SILMA Embedding STS v0.1
Property | Value |
---|---|
Parameter Count | 135M |
Output Dimensions | 768 |
Max Sequence Length | 512 tokens |
License | Apache 2.0 |
Languages | Arabic, English |
What is silma-embeddding-sts-v0.1?
SILMA Embedding STS is a specialized sentence transformer model designed for generating high-quality semantic embeddings for both Arabic and English text. Built on the foundation of bert-base-arabertv02, this model has been fine-tuned through a two-phase process to excel at semantic textual similarity tasks.
Implementation Details
The model employs a sophisticated architecture that generates 768-dimensional dense vector representations of input text, utilizing cosine similarity for comparing embeddings. It was trained using a two-phase approach: first on a dataset of 2.25M triplets, then fine-tuned on 30k sentence pairs with similarity scores.

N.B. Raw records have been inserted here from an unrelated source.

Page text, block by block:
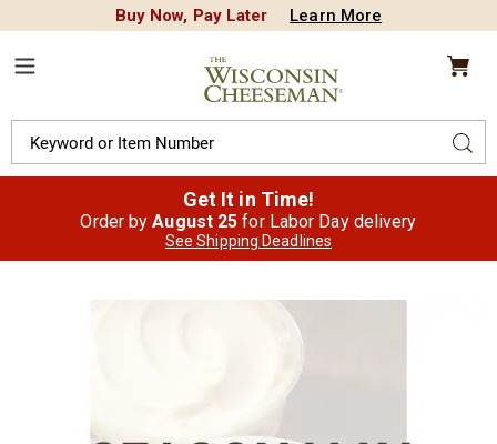
Buy Now, Pay Later Learn More
Wisconsin
Cheeseman
Catalog
Get It in Time!
Order byAugust 25 for Labor Day delivery
See Shipping Deadlines
Limburger
Spread,

- Base Architecture: bert-base-arabertv02
- Training Framework: Sentence Transformers 3.2.0
- Optimization: Mixed precision training (BF16)
- Evaluation Metrics: Achieved 85.59% Spearman correlation on Arabic STS tasks
Core Capabilities
- Bilingual semantic similarity assessment
- Cross-lingual text comparison
- Semantic search implementation
- Text classification and clustering
- Question-answer matching
Frequently Asked Questions
Q: What makes this model unique?
The model's distinctive feature is its strong performance in both Arabic and English semantic tasks, achieving particularly impressive results on Arabic STS tasks (85.58% Spearman correlation). It's specifically optimized for production use with efficient inference capabilities.
Q: What are the recommended use cases?
The model excels in applications requiring semantic understanding such as text similarity comparison, document clustering, semantic search, and intent classification. It's particularly effective for Arabic language processing while maintaining good performance for English content.